Chef Dewa leads the kitchen with a menu rooted in East End seasonal produce and his Balinese heritage.
Takuma signed on to design the cocktail program and to spend select dates throughout the season behind the bar himself.
The first dates are now confirmed: he will be behind the bar himself for four guest shifts, on June 28, July 3, July 4, and July 12, with more to follow as the season unfolds.
The goal is straightforward:
A true New York-level cocktail program brought to the East End without losing the slower rhythm of the Hamptons.

What the menu will look like
The full cocktail list will continue to develop across the season, but the opening signature collection is set. Six drinks built specifically for Nourish, reflecting the same wellness-forward philosophy that defines Chef Dewa’s kitchen. Cleaner spirits. Lower sugar where possible. Seasonal produce sourced from the same East End farms supplying the restaurant itself.
Ingredients move between kitchen and bar naturally instead of feeling separated into two different worlds.
There will also be a dedicated section featuring several of Takuma’s internationally recognized cocktails: restrained classics rebuilt through Japanese precision and balance.
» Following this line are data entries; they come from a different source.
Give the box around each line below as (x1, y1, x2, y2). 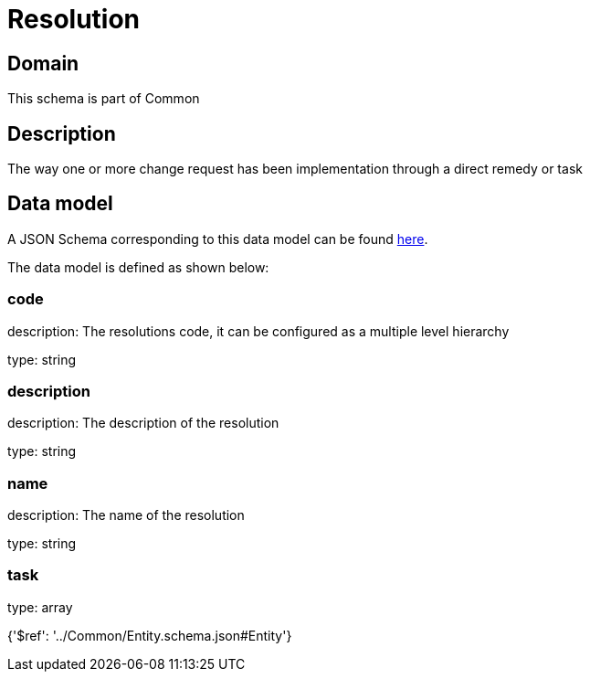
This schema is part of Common (7, 90, 200, 107)
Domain (7, 51, 79, 75)
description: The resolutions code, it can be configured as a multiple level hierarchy (7, 323, 510, 339)
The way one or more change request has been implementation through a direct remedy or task (7, 161, 583, 177)
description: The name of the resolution (7, 507, 245, 524)
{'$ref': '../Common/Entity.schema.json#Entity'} (7, 627, 292, 643)
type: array (7, 599, 73, 615)
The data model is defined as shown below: (7, 259, 269, 275)
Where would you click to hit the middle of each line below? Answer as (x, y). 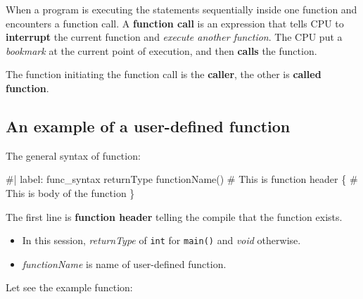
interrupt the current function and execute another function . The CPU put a (174, 37)
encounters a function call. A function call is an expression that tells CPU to (175, 23)
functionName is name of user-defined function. (124, 263)
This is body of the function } (70, 192)
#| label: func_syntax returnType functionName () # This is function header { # (182, 179)
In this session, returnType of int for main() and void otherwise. (161, 240)
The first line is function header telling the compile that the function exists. (174, 216)
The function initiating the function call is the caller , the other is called (164, 74)
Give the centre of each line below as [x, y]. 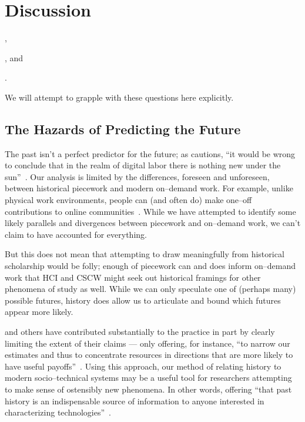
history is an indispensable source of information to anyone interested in [135, 401]
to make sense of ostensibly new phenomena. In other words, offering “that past [148, 389]
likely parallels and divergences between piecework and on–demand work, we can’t [153, 223]
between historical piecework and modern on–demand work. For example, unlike [149, 188]
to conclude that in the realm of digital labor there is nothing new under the [143, 165]
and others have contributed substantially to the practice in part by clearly [140, 332]
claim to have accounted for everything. [76, 234]
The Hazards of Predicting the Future [123, 129]
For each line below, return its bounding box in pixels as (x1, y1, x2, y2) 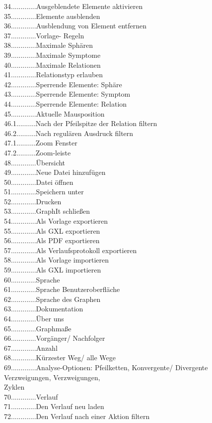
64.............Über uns (4, 313, 64, 323)
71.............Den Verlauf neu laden (4, 401, 104, 412)
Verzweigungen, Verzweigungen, (4, 372, 100, 382)
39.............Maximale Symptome (4, 49, 101, 60)
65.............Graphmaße (4, 323, 71, 333)
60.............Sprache (4, 274, 60, 284)
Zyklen (4, 382, 25, 392)
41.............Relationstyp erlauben (4, 69, 103, 80)
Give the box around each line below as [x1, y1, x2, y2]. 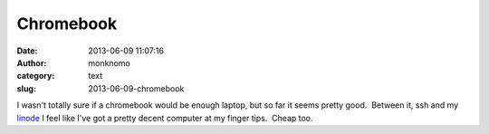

Alongside those drinks will be a rotating seasonal list and an unusually serious zero-proof program, designed with the understanding that half the room on a summer evening may not want alcohol at all.
That side of the menu receives the same attention as the spirited one.
French Bloom alcohol-free wines. House-made kombuchas developed by Chef Dewa. Stirred and shaken zero-proof cocktails designed to feel complete rather than apologetic.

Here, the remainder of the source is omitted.